Famine had occured throughout the history of Ireland.  But the Irish, had usually survived.  Howevwer, by the nineteenth century the majority of them had become reliant on their homegrown potato crop for survival.  Other areas of Europe were also effected by the blight; but they weren't as dependent on the Lumper as the Irish. 

The great potato famine happened at a time when their English Landlords were removing the small farmers from their land for more commercial like farming..sheep and cattle production in particular. Ironically, Ireland, at this time, was exporting huge crops of wheat and other agricultural products to England.  Whilst I was in Ireland, one old Irsihman had the hide to balme the Irsh women for the deaths of over a miillion Irishmen during the famine.  I presume he was referring to their reluctance or inability to adapt to other food sources!

I was also told that the farm I was staying on, which was owned by the man who married my great, great aunt, had potatoes when nobeody else did. This I had found very hard to believe; until I realised  on further research, what the Lumper had done.  The  Cregans obviously weren't growing Lumpers!!

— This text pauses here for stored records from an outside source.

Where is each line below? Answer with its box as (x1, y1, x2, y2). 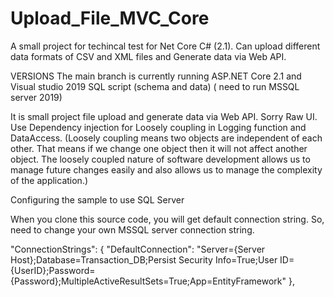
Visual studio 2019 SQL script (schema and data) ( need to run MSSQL (10, 80, 300, 92)
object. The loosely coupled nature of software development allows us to (10, 153, 311, 165)
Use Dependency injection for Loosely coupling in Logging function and (10, 121, 307, 133)
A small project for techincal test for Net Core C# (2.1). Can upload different (10, 40, 321, 52)
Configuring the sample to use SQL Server (10, 193, 185, 206)
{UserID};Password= (10, 264, 96, 276)
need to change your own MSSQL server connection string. (10, 223, 255, 236)
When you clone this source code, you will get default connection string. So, (10, 213, 325, 225)
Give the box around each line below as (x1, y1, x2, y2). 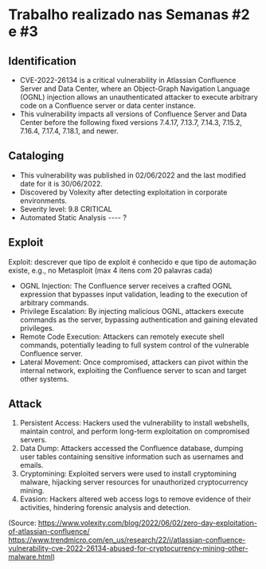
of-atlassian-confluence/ (8, 527, 90, 536)
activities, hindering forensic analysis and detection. (19, 503, 191, 512)
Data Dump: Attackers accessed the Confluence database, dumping (19, 444, 244, 453)
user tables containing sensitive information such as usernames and (19, 452, 244, 461)
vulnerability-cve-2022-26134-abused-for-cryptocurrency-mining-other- (8, 543, 248, 553)
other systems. (19, 374, 69, 383)
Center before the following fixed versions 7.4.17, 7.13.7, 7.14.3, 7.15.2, (19, 118, 243, 127)
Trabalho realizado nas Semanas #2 (8, 6, 250, 24)
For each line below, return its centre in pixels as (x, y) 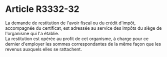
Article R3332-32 (42, 9)
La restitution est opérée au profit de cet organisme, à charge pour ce (77, 39)
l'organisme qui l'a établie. (32, 33)
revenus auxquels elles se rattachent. (44, 49)
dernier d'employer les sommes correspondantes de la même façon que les (83, 44)
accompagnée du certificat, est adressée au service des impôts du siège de (83, 28)
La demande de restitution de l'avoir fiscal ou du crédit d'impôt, (70, 23)
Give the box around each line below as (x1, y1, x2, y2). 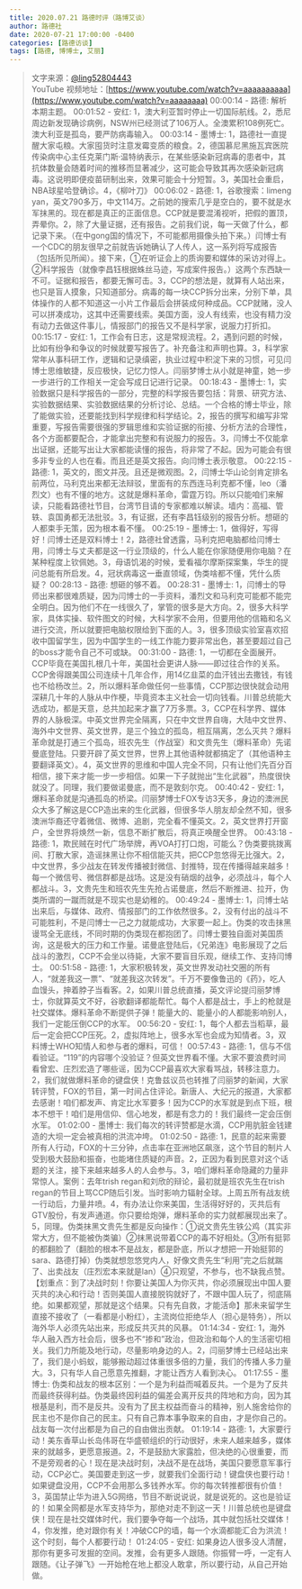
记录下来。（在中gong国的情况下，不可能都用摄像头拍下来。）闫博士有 (31, 231, 288, 241)
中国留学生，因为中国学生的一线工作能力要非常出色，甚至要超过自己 (39, 636, 292, 647)
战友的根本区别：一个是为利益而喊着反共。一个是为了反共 (75, 1379, 289, 1390)
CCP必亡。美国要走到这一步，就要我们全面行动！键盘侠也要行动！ (47, 1469, 293, 1480)
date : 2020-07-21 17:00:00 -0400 (9, 30, 135, 39)
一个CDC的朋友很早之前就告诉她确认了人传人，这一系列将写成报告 (31, 241, 278, 252)
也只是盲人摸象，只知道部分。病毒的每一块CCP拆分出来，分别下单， (31, 286, 285, 297)
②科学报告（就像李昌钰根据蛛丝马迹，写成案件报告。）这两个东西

When one looks at this map, which includes the village of my ancestors, Shanagolden, one realizes why millions of the Irish were pushed form their land, died on the streets or were lucky enough to migrate to distant parts of the world. 

Of course, there were other factors at work all based on the religious prejudice of the English; denial of catholic education, university education, any employment in the bureaucracy, right to vote, failure to allow or encourage industrial manufacturing, the eradication of small farms.

But I blame the Lumper.  Yet, because of the Lumper, I am!